Records from a dataset

::::

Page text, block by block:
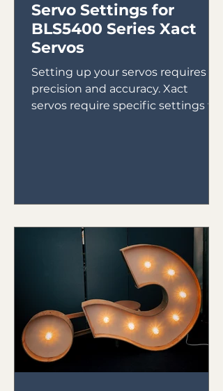
Servo Settings for
BLS5400 Series Xact
Servos
Setting up your servos requires
precision and accuracy. Xact
servos require specific settings to
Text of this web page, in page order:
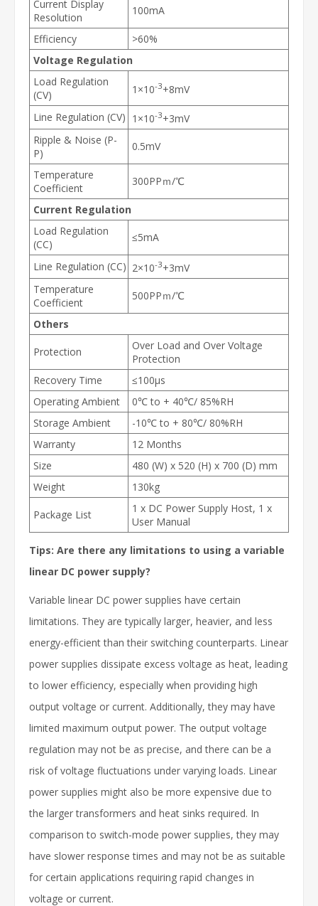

::::

● **What you have to do**:
The answer must be an exact reproduction of the records, with every picture left out.

● **Final answer**:
Page text, block by block:
Servo Settings for
BLS5400 Series Xact
Servos
Setting up your servos requires
precision and accuracy. Xact
servos require specific settings to
Text of this web page, in page order:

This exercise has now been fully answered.